Besides, banks as a class can’t get together and sue you for the suggestion that they have sloppy business practices. Particularly when they are writing off billions in loan defaults due to sloppy business practice.
However given that pinko Maclean’s Magazine is getting hauled before the Canadian Human Rights Commission for not even slander, you may have a point.
Penny, I agree with you about the stupidity of Democrats agitating for a bail-out. Obviously crooked politics, you don’t bail out banks that make bad loans accidentally on purpose.
In the who’s to blame category, these days it is quite surprising (to me anyway) the number of people who will back up the truck and load up when somebody leaves the candy machine unlocked. Personal integrity and respect for others seem to be at a nadir these days, eh?
The present situation is just the wages of sin, I suppose. 800 pound chickens coming home to roost and whatnot.
@The Phantom:
Captain Capitalism is an American, not a Canadian, and as such is subject to much less stringernt American norms and case law. I was talking about Canadian MSM companies.
As far as your point about supposed financial reserves, how would you like to have seen ‘defamation expenses’ in their income statement or in the notes to their financial statements had you been a shareholder in an MSM company?

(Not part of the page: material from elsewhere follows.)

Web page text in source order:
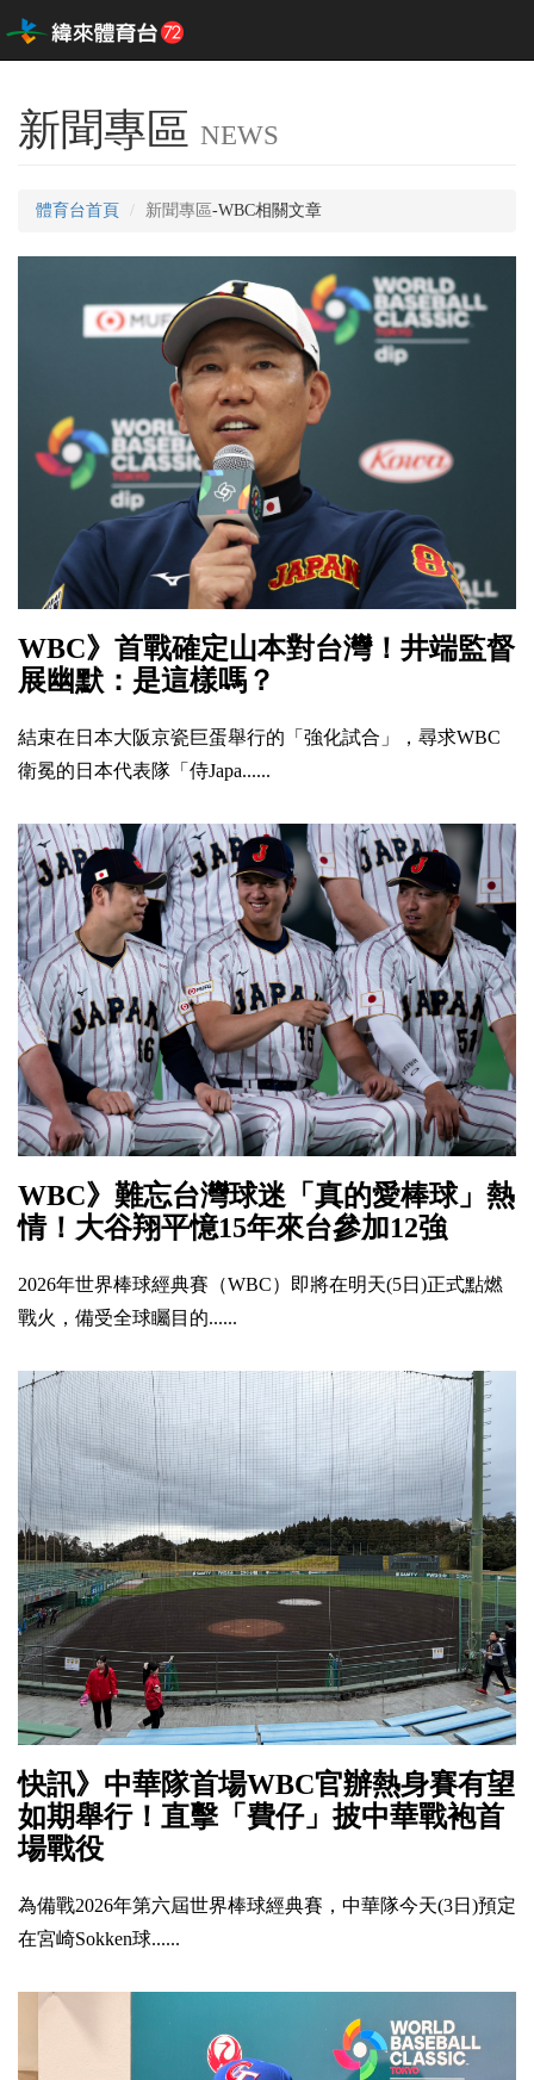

As far as the banks are concerned, you’re free to try it yourself. No need to take my word for it, except as a cautionary point.
Daniel, if Mark Steyn is any example country of residence is no defense from the CHRC. Mr. Steyn wrote the offending Maclean’s article, but he lives in New Hampshire.

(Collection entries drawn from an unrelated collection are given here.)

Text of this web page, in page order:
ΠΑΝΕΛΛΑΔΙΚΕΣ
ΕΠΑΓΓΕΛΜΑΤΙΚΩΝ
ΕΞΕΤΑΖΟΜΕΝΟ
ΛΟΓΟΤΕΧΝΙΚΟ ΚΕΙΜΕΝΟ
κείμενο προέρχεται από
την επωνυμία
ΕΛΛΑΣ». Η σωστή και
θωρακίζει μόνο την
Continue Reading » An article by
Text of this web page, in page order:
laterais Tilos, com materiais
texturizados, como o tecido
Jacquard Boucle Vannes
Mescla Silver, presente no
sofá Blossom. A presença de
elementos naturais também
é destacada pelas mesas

I don’t own any MSM stock, nor shall I until their current management teams are a distant memory. I buy stocks that have a snowball’s chance of going up.
I don’t own any bank stocks either, for the same reason. The only Canadian bank smart enough to eschew commercial paper investments was TD. They did SELL it though, which makes them somewhat more clever than their peers if not more upstanding.

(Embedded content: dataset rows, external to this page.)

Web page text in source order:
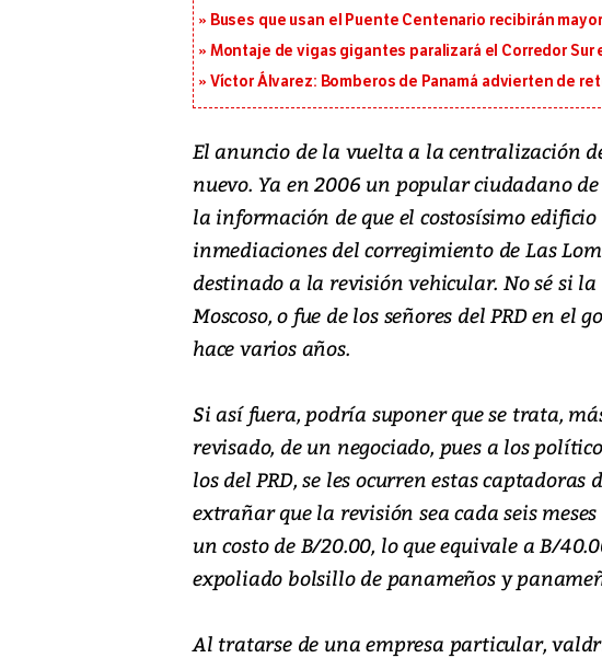
Buses que usan el Puente Centenario recibirán
Montaje de vigas gigantes paralizará el Corredor Sur
Víctor Álvarez: Bomberos de Panamá advierten de
El anuncio de la vuelta a la centralización
nuevo. Ya en 2006 un popular ciudadano
la información de que el costosísimo
inmediaciones del corregimiento de Las
destinado a la revisión vehicular. No sé si
Moscoso, o fue de los señores del PRD en el
hace varios años.
Si así fuera, podría suponer que se trata,
revisado, de un negociado, pues a los
los del PRD, se les ocurren estas captadoras
extrañar que la revisión sea cada seis
un costo de B/20.00, lo que equivale a B/
expoliado bolsillo de panameños y
Al tratarse de una empresa particular,

At any rate, I suppose its possible that you’re right about the newsies. Should that be the case, that would mean MSM outlets are -afraid- to tell the public the truth about our banks and investments. That is more alarming than having them lie for personal gain, don’t you think?
@The Phantom:
That’s the way it looks from this end. You should discuss it with a business reporter you trust (if practicable for you.)
Part of the difference is, of course, cultural. An old-style, American-style newspaper proprietor would consider torts incurred by ripping into a bunch of “crooks” to be a mere marketing expense. This ethos, though, is foreign to Canada from what I’ve seen.
(Plus, to get back to an earlier point I made, a corporation’s officers’ hands are tied in a way that a sole proprietor’s isn’t. It’s one thing if you risk your own dime, and another thing if you risk someone else’s.)
To be honest, I don’t know of any case where an American MSM organ has ripped into a Canadian company or industry at all. So, I can’t say whether or not country of origin is relevant with respect to defamation of a Canadian company.